En tout cas, il faut parvenir à mobiliser beaucoup de fonds privés et publics pour réaliser les investissements et dépenses nécessaires à la transition écologique et mener des politiques publiques volontaristes pour réorienter les fonds privés vers le vert et les détourner du carbonés. Cependant :
- il ne faut pas sous-estimer la difficulté et la lenteur de cette réorientation
- à supposer même que l’on parvienne à réorienter les fonds privés vers les investissements verts nécessaires, il ne faut pas réduire le problème de financement de la transition à la question de l’orientation, car les fonds privés quoi qu’il arrive n’iront que vers du vert rentable.
Le financement de la transition non rentable
Le financement de la part non-rentable est le cœur du sujet, et elle n’est malheureusement pas systématiquement mesurée dans les estimations. Le seul ordre de grandeur dont on dispose concernant la part des investissements non rentables est celui d’un cabinet de consulting (McKinsey & Company, juillet 2021), qui estimait que 50% des 1000 mds d’investissement nécessaires au niveau européen ne présentaient pas des perspectives de rentabilité suffisante. On retrouve le même ordre de grandeur dans le rapport Pisani-Ferry, avec 50 % d’investissements publics 50% d’investissements privés.
Et ce dans un périmètre très restreint puisque réduit à la transition climatique, sans prendre en compte les dépenses de réparation de la nature, de dépollution, ainsi les aides pour que tous les ménages accèdent à la transition.
Le secteur public doit donc jouer un rôle clef dans le financement de la transition écologique. D’abord, nous avons besoin d’un véritable policy-mix climatique, écologique, avec des politiques monétaires et de stabilité financière résolument tournées vers la transition écologique combinées à une politique budgétaire également tournée vers la réalisation des investissements publics et des dépenses publiques indispensables à la transition.
Ensuite, concernant plus spécifiquement les investissements, les fonds publics sont nécessaires à plus d’un titre :
- ils sont parfois indispensables pour amorcer certains investissements privés. Le secteur des énergies renouvelables a été rendu viable par des subventions publiques ; sans le 1,3 Md € de subvention, l’usine de batterie à Lens n’aurait pas vu le jour en mai dernier.
- Ensuite, certaines transformations sectorielles sont inenvisageables sans une grande part de fonds publics. Un bon exemple avec l’agriculture : si l’on veut favoriser l’adoption de pratiques agroécologique, chaque exploitation doit investir dans sa transformation. Les agriculteurs ne pourront rentabiliser ces investissements qu’avec des augmentations de prix ou des subventions ! Quant au développement de l’agriculture de proximité plus bénéfique pour la biodiversité, il pose le problème de l’accès au foncier. Qui paye, à quel prix ?

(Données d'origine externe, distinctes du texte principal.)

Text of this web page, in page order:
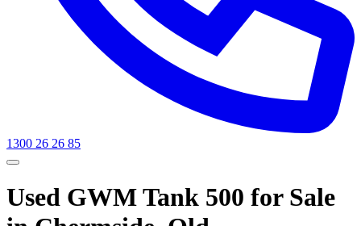
1300 26 26 85
Used GWM Tank 500 for Sale

- Enfin, les fonds publics sont absolument indispensables à la réalisation de nombreuse dépenses non rentables : des dépenses de rénovation des ménages modestes, dépenses de désartificialisation des sols, de dépollution des eaux, de grandes infrastructure ferroviaires, fluviales, etc. indispensables et sans perspective de retour financier même à long terme. S’il n’y a pas de financement public de ces dépenses indispensables non rentables, alors celles-ci ne verront pas le jour parce que les fonds privés n’iront évidemment pas les financer ! La transition sera alors tronquée, injuste.
La question clé est donc de savoir comment mobiliser suffisamment de fonds publics. Le rapport Pisani-Ferry & Mahfouz insiste sur 3 sources de financement public classique :
- Un redéploiement des dépenses publiques mal orientées (les dépenses publiques défavorables à l’environnement sont estimées à 10 Mds €/an : nécessaire mais pas suffisant)

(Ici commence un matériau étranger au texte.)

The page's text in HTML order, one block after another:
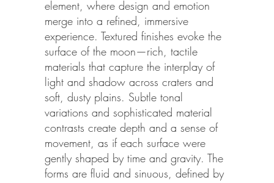
element, where design and emotion
merge into a refined, immersive
experience. Textured finishes evoke the
surface of the moon—rich, tactile
materials that capture the interplay of
light and shadow across craters and
soft, dusty plains. Subtle tonal
variations and sophisticated material
contrasts create depth and a sense of
movement, as if each surface were
gently shaped by time and gravity. The
forms are fluid and sinuous, defined by
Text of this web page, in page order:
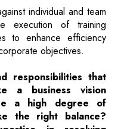
individual and team
execution of training
to enhance efficiency
objectives.
responsibilities that
a business vision
a high degree of
the right balance?
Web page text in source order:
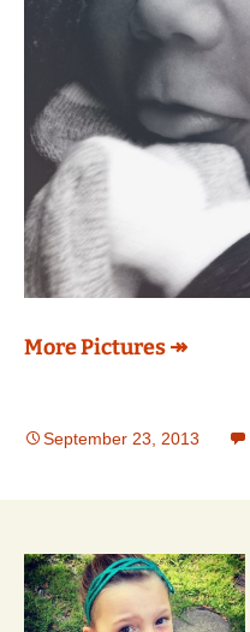
More Pictures ↠
September 23, 2013
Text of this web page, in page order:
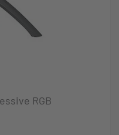
RGB
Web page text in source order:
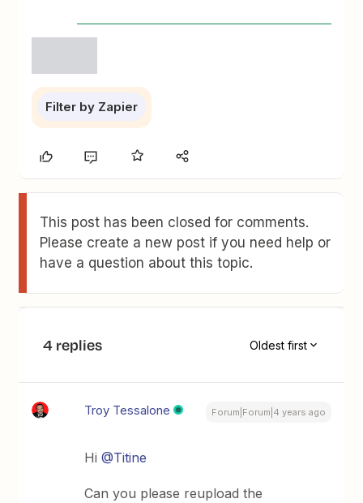
Filter by Zapier
This post has been closed for comments.
Please create a new post if you need help or
have a question about this topic.
4 replies Oldest first
Troy Tessalone Forum|Forum|4 years ago
Hi@Titine
Can you please reupload the

- Une augmentation temporaire des prélèvements obligatoires avec une taxe sur les 10% les plus aisés, soit un "ISF vert". C’est une bonne idée, cela mais ne suffira pas (150 Mds €), a fortiori si c’est impôt « exceptionnel » parce qu’il faut un financement pérenne. En outre, dans un contexte récessif, il est difficile d’accroître la pression fiscale.
- Un recours massif à l’endettement : il risque de buter sur la contrainte de soutenabilité de la dette et d’exposer les Etats aux pressions du marché. Et puis surtout, la dette est un instrument financier adapté aux investissements qui engendre un retour financier, pas aux dépenses sans retour financier. On a donc besoin de finance publique alternative.
Solutions de financement
Quelles solutions sont donc à notre disposition ?
- Un Quantitative Easing « vert » est envisageable, mais il profiterait surtout aux investisseurs privés.
- Pour augmenter les capacités de financement des Etats, on peut aussi envisager une conservation voire une annulation des créances détenues par les banques centrales sur les Etats, conditionnellement à de l’investissement dans la transition. Cela faciliterait l’emprunt public, mais il n’est pas très cohérent de vouloir que les Etats continuent de s’endetter, pour aussitôt supprimer les attributs de cette dette. C’est la preuve que ce n’est pas l’instrument adapté pour le financement de ces masses de dépenses indispensables non rentables.
- Les banques centrales pourraient aussi accorder des prêts directs au Trésor : c’est une solution plus simple, qui permettrait de soustraire les États aux pressions du marché. Le problème est naturellement qu’elle est interdite explicitement par les traités européens.
- En revanche, ce que le TFUE n’interdit pas explicitement, ce sont des subventions, a fortiori si ces subventions ne vont pas aux Etats mais à des sociétés financières publiques. Une solution intéressante à examiner semble donc être une création de monnaie centrale sans dette, affectée au financement de réalisations non rentables sans retour financier mais indispensables humainement, socialement, écologiquement. Via des sociétés financières publiques à mission chargées d’allouer des subventions à des projets éligibles socialement ou écologiquement indispensables.
Rappelons pour finir que cette année, la BCE va subventionner les banques commerciales en versant 146 milliards d’euros en intérêts sur leurs réserves de liquidité. Cette somme aurait été mieux employée si elle avait été versée à une caisse du développement durable, qui pourrait ainsi elle-même subventionner toutes sortes de dépenses financièrement non rentables mais socialement ou écologiquement indispensables.
Quoi qu’il en soit, une transition non tronquée et juste implique d’être en capacité de réaliser des dépenses sans retour financier, alors même que notre système n’est guère conçu pour rendre possible le non rentable. C’est ce qui justifie de trouver de nouvelles de nouvelles sources de financement public.